Saturday, May 10, 2014

Facebook as a great tool for

 evaluating people. 

This thought crossed my mind from time to time when I was glancing through the friends' updates, but I never bothered to find time and right words to put it down on pixels paper.

Facebook makes you defenselessly public. All the pictures, personal info, statuses and places updates you put in - crack open your mind to whoever sees it - scanning through your profile reveals your priorities, fears, weaknesses by how you want yourself to be perceived. That's nothing new.

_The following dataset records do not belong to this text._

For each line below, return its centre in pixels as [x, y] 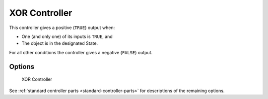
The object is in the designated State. [60, 43]
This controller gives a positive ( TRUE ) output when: [62, 28]
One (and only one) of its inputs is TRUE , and [67, 36]
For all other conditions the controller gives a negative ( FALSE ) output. [81, 52]
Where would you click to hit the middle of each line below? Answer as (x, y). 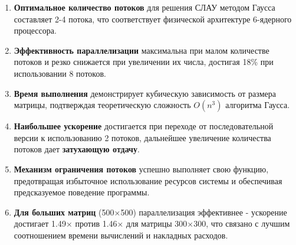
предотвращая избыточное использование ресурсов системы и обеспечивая (148, 180)
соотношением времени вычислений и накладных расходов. (121, 235)
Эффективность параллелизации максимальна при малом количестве (142, 50)
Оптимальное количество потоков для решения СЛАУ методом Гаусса (144, 7)
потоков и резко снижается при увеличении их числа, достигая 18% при (144, 62)
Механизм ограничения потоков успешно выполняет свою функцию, (141, 169)
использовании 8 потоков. (60, 73)
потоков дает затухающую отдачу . (77, 149)
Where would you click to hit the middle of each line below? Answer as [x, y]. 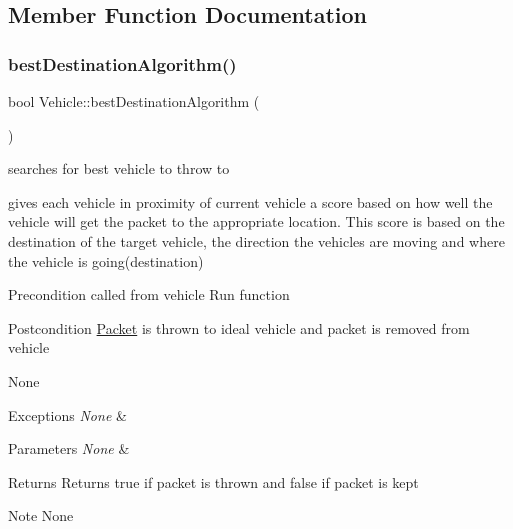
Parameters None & [69, 448]
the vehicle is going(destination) [106, 260]
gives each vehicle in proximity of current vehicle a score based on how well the [250, 201]
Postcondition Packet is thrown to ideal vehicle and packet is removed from [239, 327]
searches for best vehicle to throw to [119, 168]
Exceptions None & [67, 414]
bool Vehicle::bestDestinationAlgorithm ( [134, 101]
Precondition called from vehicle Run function [149, 294]
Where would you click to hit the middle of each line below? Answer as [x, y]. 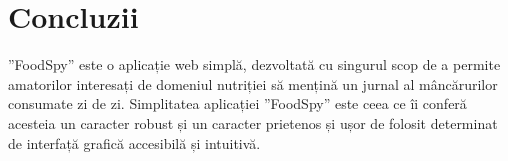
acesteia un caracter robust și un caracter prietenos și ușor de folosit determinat [253, 122]
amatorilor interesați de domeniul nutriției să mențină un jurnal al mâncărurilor [253, 83]
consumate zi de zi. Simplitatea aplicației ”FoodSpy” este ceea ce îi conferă [237, 103]
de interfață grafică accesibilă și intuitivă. [134, 142]
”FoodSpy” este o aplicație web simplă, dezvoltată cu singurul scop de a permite [254, 64]
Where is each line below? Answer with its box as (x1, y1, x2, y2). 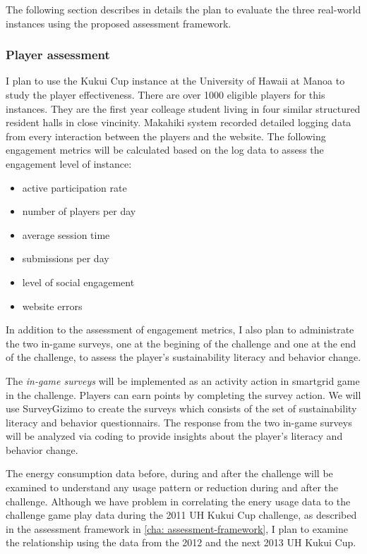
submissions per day (22, 251, 109, 266)
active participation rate (22, 180, 127, 195)
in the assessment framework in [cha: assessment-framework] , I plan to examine (6, 521, 348, 536)
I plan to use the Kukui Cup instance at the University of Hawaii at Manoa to (6, 73, 345, 88)
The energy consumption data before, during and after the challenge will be (6, 466, 333, 481)
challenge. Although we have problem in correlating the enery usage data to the (6, 493, 351, 508)
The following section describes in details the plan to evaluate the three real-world (6, 2, 361, 16)
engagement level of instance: (6, 156, 132, 171)
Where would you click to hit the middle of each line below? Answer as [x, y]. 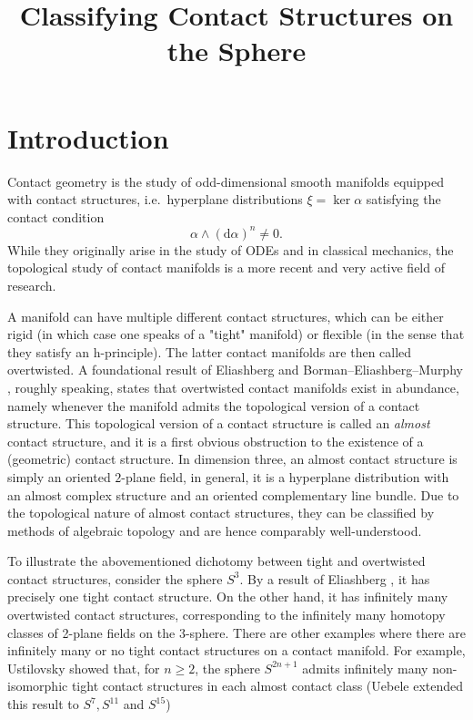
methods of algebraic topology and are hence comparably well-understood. [215, 530]
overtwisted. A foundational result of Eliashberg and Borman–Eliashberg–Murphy [235, 370]
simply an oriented [59, 476]
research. [32, 285]
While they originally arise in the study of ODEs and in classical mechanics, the [231, 249]
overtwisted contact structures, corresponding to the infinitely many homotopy [226, 615]
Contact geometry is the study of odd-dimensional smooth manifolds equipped [226, 181]
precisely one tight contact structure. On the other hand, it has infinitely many [228, 597]
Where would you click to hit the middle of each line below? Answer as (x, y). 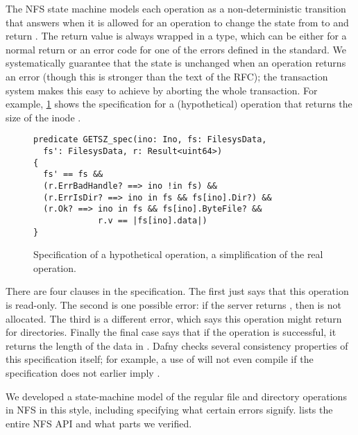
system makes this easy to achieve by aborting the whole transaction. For (162, 90)
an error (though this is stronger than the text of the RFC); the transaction (167, 76)
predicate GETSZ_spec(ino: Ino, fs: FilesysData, (150, 140)
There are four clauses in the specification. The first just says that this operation (177, 291)
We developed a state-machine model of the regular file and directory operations (176, 396)
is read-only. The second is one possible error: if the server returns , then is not (173, 305)
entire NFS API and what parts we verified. (99, 423)
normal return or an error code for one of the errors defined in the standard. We (176, 49)
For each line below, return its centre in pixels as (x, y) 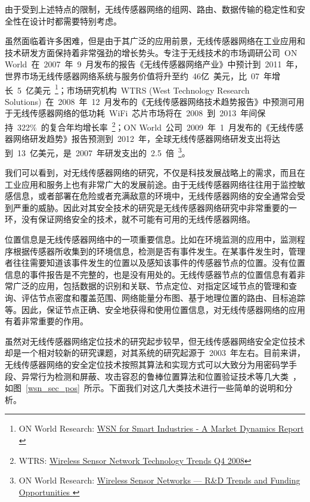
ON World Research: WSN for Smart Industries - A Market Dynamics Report (161, 428)
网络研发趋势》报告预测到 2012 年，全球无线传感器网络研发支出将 (142, 139)
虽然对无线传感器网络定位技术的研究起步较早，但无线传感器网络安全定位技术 (155, 341)
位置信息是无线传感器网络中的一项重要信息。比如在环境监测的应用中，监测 (151, 239)
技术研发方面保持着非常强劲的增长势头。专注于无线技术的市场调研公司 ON (151, 52)
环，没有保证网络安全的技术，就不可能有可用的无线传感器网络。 (130, 219)
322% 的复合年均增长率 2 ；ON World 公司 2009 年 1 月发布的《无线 (152, 126)
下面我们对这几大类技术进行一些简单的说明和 (196, 388)
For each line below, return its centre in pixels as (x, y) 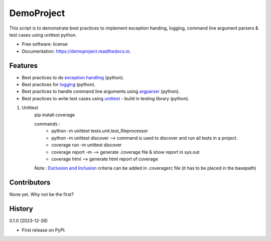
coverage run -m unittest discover (87, 145)
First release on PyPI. (44, 230)
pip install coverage (55, 115)
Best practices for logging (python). (59, 85)
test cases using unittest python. (43, 35)
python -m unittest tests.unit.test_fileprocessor (100, 131)
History (21, 209)
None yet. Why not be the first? (42, 194)
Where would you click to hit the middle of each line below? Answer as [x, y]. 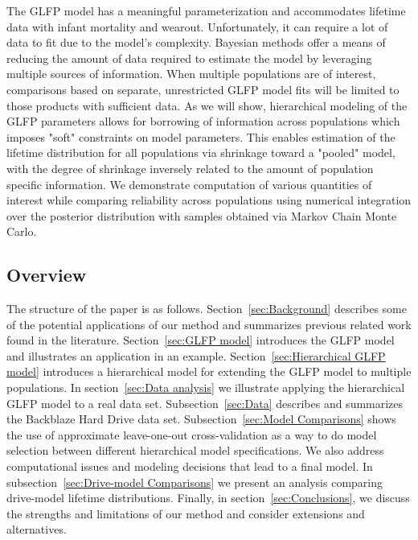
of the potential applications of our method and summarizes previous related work [209, 324]
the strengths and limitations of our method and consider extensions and [186, 513]
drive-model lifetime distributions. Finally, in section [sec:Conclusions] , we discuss [208, 498]
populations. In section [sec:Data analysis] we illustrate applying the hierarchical [206, 387]
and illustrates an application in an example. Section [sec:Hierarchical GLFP [196, 355]
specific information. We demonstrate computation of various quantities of [189, 184]
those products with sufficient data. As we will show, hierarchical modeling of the [207, 105]
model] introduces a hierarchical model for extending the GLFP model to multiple [209, 371]
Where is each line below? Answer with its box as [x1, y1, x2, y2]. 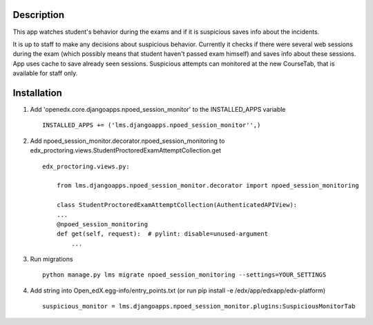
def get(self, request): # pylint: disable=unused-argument [56, 230, 269, 238]
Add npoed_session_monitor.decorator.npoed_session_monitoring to [30, 137, 225, 145]
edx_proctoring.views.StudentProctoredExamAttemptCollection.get [30, 146, 221, 155]
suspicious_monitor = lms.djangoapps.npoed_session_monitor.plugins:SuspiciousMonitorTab [42, 302, 356, 311]
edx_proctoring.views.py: [42, 162, 131, 170]
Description [12, 9, 65, 21]
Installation [12, 87, 62, 99]
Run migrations [30, 255, 73, 264]
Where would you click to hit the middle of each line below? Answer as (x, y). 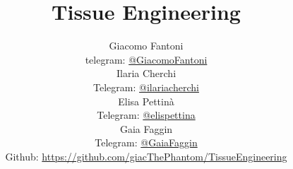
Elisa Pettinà (146, 101)
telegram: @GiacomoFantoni (146, 59)
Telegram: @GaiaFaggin (146, 142)
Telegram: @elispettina (146, 115)
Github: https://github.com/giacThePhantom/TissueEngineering (146, 156)
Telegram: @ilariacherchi (146, 87)
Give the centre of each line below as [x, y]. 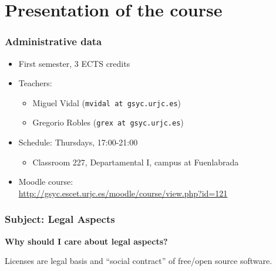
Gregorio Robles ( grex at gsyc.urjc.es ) [108, 122]
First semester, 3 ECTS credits [74, 63]
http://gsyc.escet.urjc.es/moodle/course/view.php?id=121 [123, 193]
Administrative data [53, 41]
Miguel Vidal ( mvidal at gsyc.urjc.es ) [107, 102]
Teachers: [35, 83]
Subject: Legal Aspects [60, 219]
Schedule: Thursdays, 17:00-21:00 [78, 142]
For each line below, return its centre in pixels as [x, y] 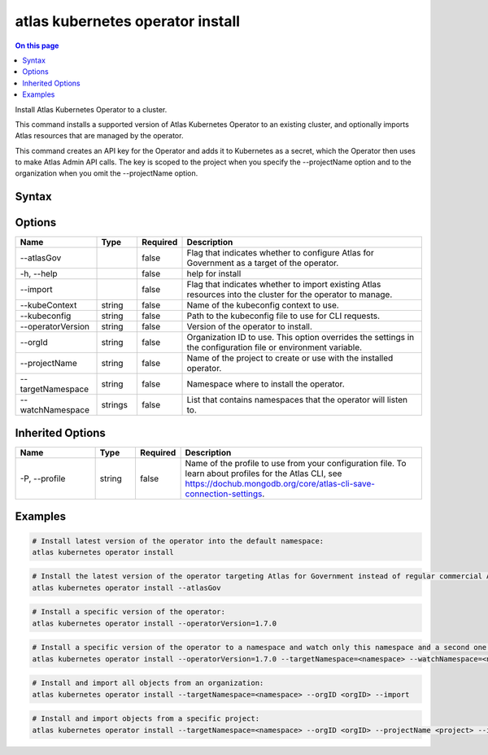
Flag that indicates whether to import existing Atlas [284, 285]
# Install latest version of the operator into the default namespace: [178, 541]
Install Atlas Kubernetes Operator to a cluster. [91, 109]
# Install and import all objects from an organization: [148, 683]
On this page [37, 46]
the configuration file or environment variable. [274, 347]
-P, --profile [43, 478]
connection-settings [224, 494]

But. Another way you reveal even more about yourself is your reaction to the way others want you to perceive them. Your pattern of thinking shows much better in the way you comment on others' pictures posted and updates than if those were carefully picked by you. "LIKE" is a great shortcut to find out who is either in line with certain values, or supports somebody with those values or is playing neutral on expressing their opinion.

And so, it is with mixed feelings that I note to myself that a person I thought of as smart and interesting, can actually "like"  his friendless's girls' night out drunk pictures, updates on 0.7 pound weight loss by another friendess, an ongoing romantic correspondence between a friend and his fiancee, and a status updates by rhetoric questions obviously determined to emphasize the friendess's high moral and feminist values as well as self-perceived high IQ.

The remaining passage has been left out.